Fomula: A=1/2(b1+b2)h
A=area of a trapezoid
b1=width at the top
b2-width at the bottom
h=height
A 7-foor tall trapezoid has 42 square feet of area. If is is 9 feet wide at the bottom, how far across is it at the top?
I will set it up for you and you can simplify.
A = 42
h = 7
b2 = 9
I will plug and you can chug.
42 = 1/2(b1 + 9)(7)
Solve for b1, which is read "b sub one."
Can you take it from here?
Thank you for your response.

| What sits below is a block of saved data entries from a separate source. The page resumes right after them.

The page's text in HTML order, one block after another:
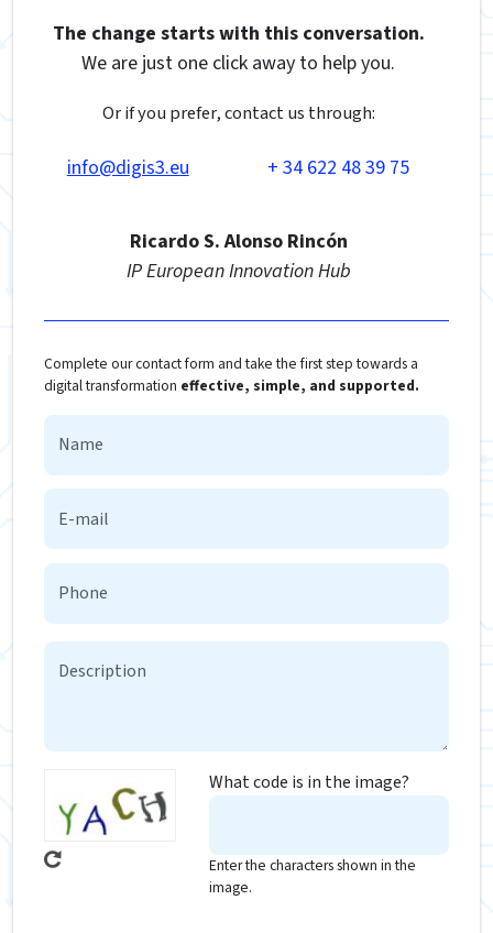
The change starts with this conversation.
We are just one click away to help you.
Or if you prefer, contact us through:
info@digis3.eu + 34 622 48 39 75
Ricardo S. Alonso Rincón
IP European Innovation Hub
Complete our contact form and take the first step towards a
digital transformation effective, simple, and supported.
What code is in the image?
Enter the characters shown in the
image.
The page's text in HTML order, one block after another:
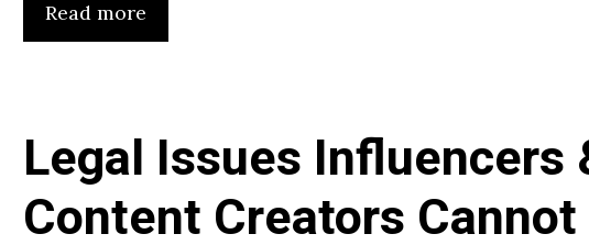
Read more
Legal Issues Influencers
Content Creators Cannot
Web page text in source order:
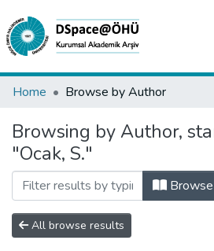
Collections
All of DSpace
Analyze
Request/Question
Home Browse by Author
Browsing by Author,
"Ocak, S."
Browse
All browse results
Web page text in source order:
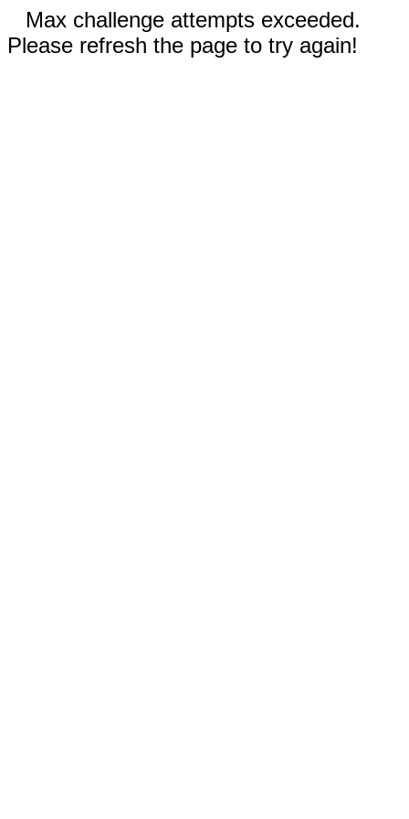
Max challenge attempts exceeded.
Please refresh the page to try again!
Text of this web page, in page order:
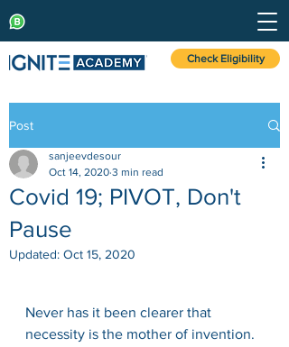
Check Eligibility
Post
Covid 19; PIVOT, Don't
Pause
sanjeevdesour
Oct 14, 2020 3 min read
Updated: Oct 15, 2020
Never has it been clearer that
necessity is the mother of invention.
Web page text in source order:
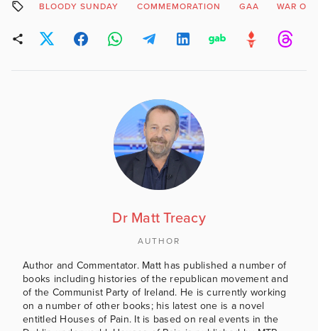
BLOODY SUNDAY COMMEMORATION GAA WAR OF
Dr Matt Treacy
AUTHOR
Author and Commentator. Matt has published a number of
books including histories of the republican movement and
of the Communist Party of Ireland. He is currently working
on a number of other books; his latest one is a novel
entitled Houses of Pain. It is based on real events in the
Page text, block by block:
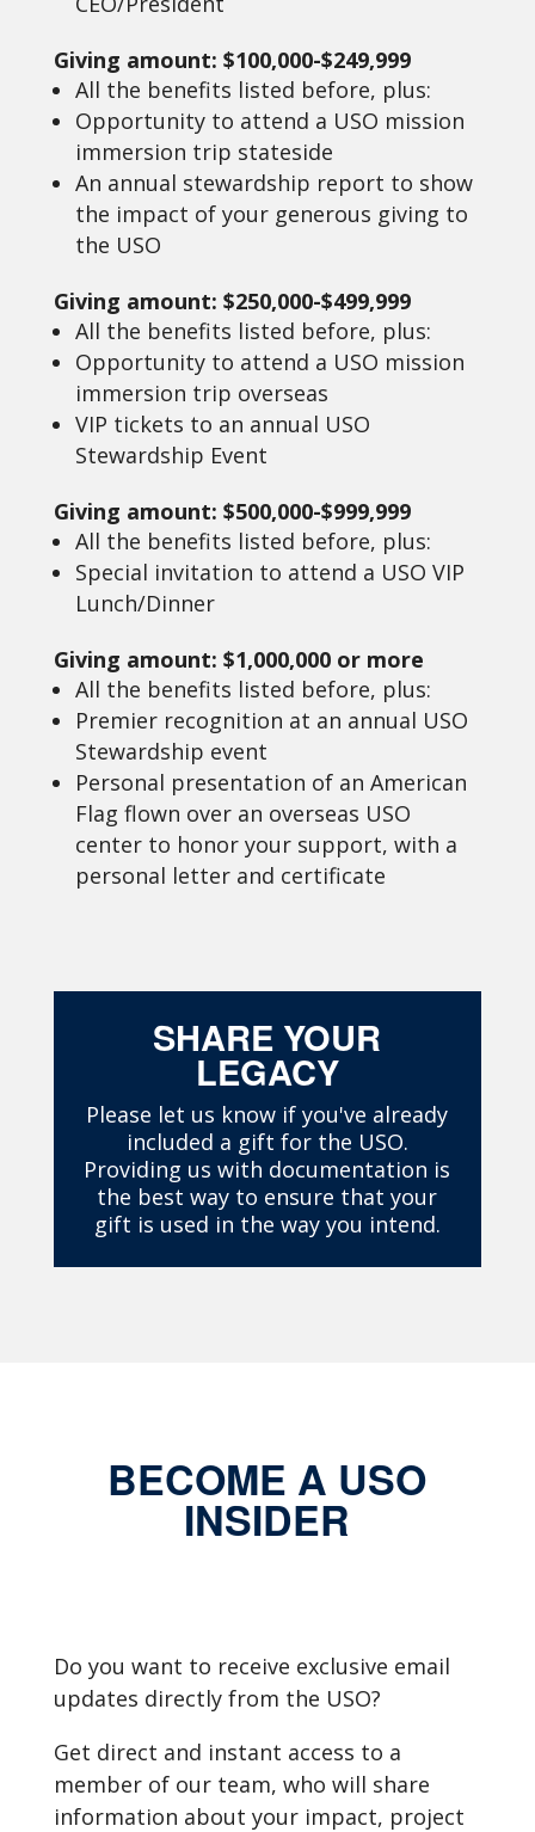
Giving amount: $100,000-$249,999
All the benefits listed before, plus:
Opportunity to attend a USO mission
immersion trip stateside
An annual stewardship report to show
the impact of your generous giving to
the USO
Giving amount: $250,000-$499,999
All the benefits listed before, plus:
Opportunity to attend a USO mission
immersion trip overseas
VIP tickets to an annual USO
Stewardship Event
Giving amount: $500,000-$999,999
All the benefits listed before, plus:
Special invitation to attend a USO VIP
Lunch/Dinner
Giving amount: $1,000,000 or more
All the benefits listed before, plus:
Premier recognition at an annual USO
Stewardship event
Personal presentation of an American
Flag flown over an overseas USO
center to honor your support, with a
personal letter and certificate
SHARE YOUR
LEGACY
Please let us know if you've already
included a gift for the USO.
Providing us with documentation is
the best way to ensure that your
gift is used in the way you intend.
BECOME A USO
INSIDER
Do you want to receive exclusive email
updates directly from the USO?
Get direct and instant access to a
member of our team, who will share
information about your impact, project
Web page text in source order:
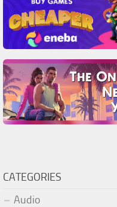
CATEGORIES
Audio
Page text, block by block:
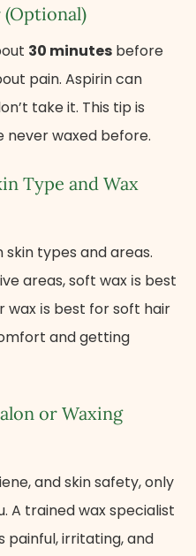
(Optional)
30 minutes before
pain. Aspirin can
take it. This tip is
waxed before.
Type and Wax
types and areas.
areas, soft wax​ іs best
wax​ іs best for soft hair
and getting
оr Waxing
and skin safety, only​
A trained wax specialist
painful, irritating, and
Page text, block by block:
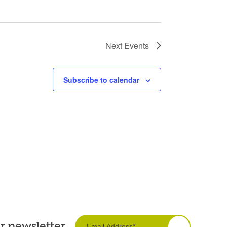
Next Events
Subscribe to calendar
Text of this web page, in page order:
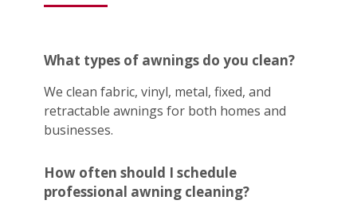
What types of awnings do you clean?
We clean fabric, vinyl, metal, fixed, and
retractable awnings for both homes and
businesses.
How often should I schedule
professional awning cleaning?
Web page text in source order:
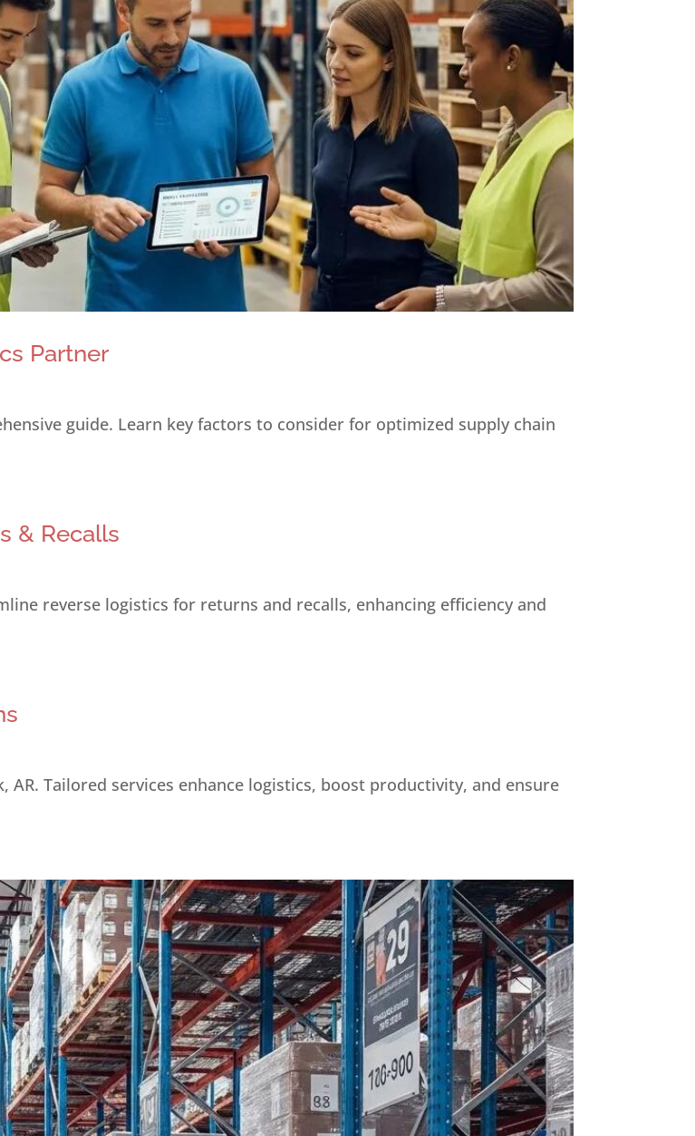
Partner
guide. Learn key factors to consider for optimized supply chain
& Recalls
reverse logistics for returns and recalls, enhancing efficiency and
Tailored services enhance logistics, boost productivity, and ensure
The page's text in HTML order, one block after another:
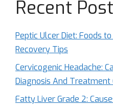
Recent
Peptic Ulcer Diet: Foods
Recovery Tips
Cervicogenic Headache:
Diagnosis And Treatment
Fatty Liver Grade 2:
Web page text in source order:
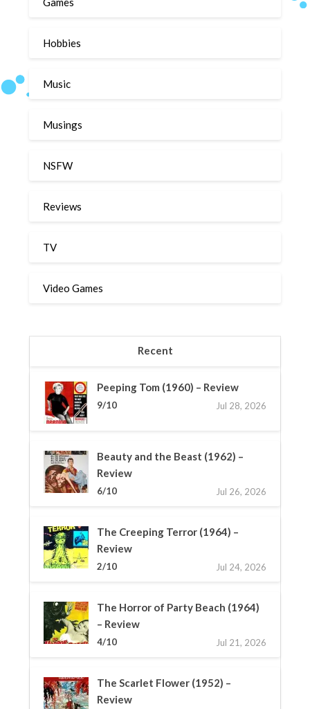
Hobbies
Music
Musings
NSFW
Reviews
TV
Video Games
Recent
Peeping Tom (1960) – Review
9/10 Jul 28, 2026
Beauty and the Beast (1962) –
Review
6/10 Jul 26, 2026
The Creeping Terror (1964) –
Review
2/10 Jul 24, 2026
The Horror of Party Beach (1964)
– Review
4/10 Jul 21, 2026
The Scarlet Flower (1952) –
Review
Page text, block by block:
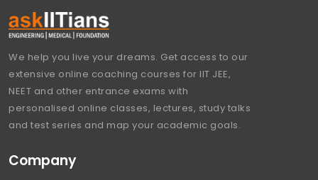
We help you live your dreams. Get access to our
extensive online coaching courses for IIT JEE,
NEET and other entrance exams with
personalised online classes, lectures, study talks
and test series and map your academic goals.
Company
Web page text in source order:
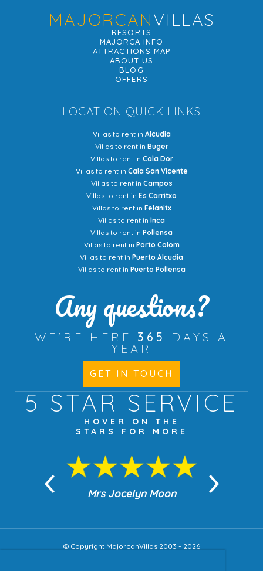
MAJORCANVILLAS
RESORTS
MAJORCA INFO
ATTRACTIONS MAP
ABOUT US
BLOG
OFFERS
LOCATION QUICK LINKS
Villas to rent in Alcudia
Villas to rent in Buger
Villas to rent in Cala Dor
Villas to rent in Cala San Vicente
Villas to rent in Campos
Villas to rent in Es Carritxo
Villas to rent in Felanitx
Villas to rent in Inca
Villas to rent in Pollensa
Villas to rent in Porto Colom
Villas to rent in Puerto Alcudia
Villas to rent in Puerto Pollensa
Any questions?
WE'RE HERE 365
DAYS A
YEAR
GET IN TOUCH
5 STAR SERVICE
HOVER ON THE
STARS FOR MORE
Mrs Jocelyn Moon
© Copyright MajorcanVillas 2003 - 2026
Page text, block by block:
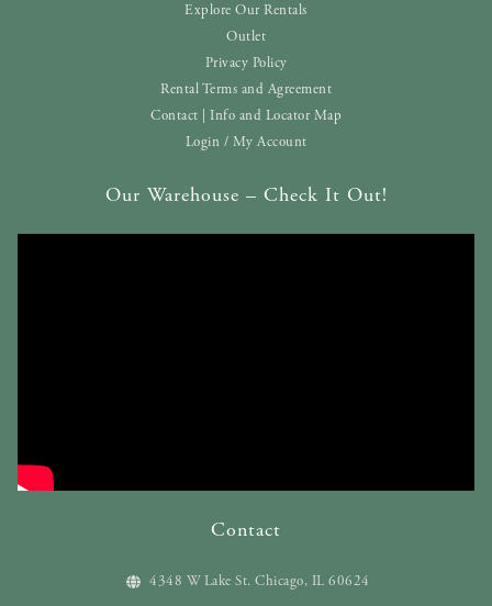
Explore Our Rentals
Outlet
Privacy Policy
Rental Terms and Agreement
Contact | Info and Locator Map
Login / My Account
Our Warehouse – Check It Out!
Contact
4348 W Lake St. Chicago, IL 60624

I can set up and calculate. The book says I should be getting 3 feet as my answer. That is not what I am getting.
Here it is:
First multiply 7 x 1/2 = 7/2.
We now have this equation:
42 = 7/2(b1) + 9)
Simplify the right side of the equation and the whole thing becomes
42 = 7/2(b1) + 63/2
Subtract 63/2 from 42.
42 - 63/2 = 10_1/2
We now have:
10_1/2 = 7/2(b1)
10_1/2 divided by 7/2 = b1
3 feet = b1
Done!
To find the width at the top of the trapezoid, we can rearrange the formula:
A = 1/2(b1 + b2)h
First, let's substitute the given values into the formula:
A = 42 square feet
b1 = ?
b2 = 9 feet
h = 7 feet
42 = 1/2(b1 + 9) * 7
Now, we can solve for b1 by isolating the variable on one side of the equation. Multiply both sides of the equation by 2 to get rid of the fraction:
42 * 2 = (b1 + 9) * 7
84 = 7(b1 + 9)
Next, distribute the 7 to both terms inside the parentheses:
84 = 7b1 + 63
Subtract 63 from both sides of the equation:
84 - 63 = 7b1
21 = 7b1
Finally, divide both sides of the equation by 7 to solve for b1:
21/7 = b1
b1 = 3
Therefore, the width at the top of the trapezoid is 3 feet.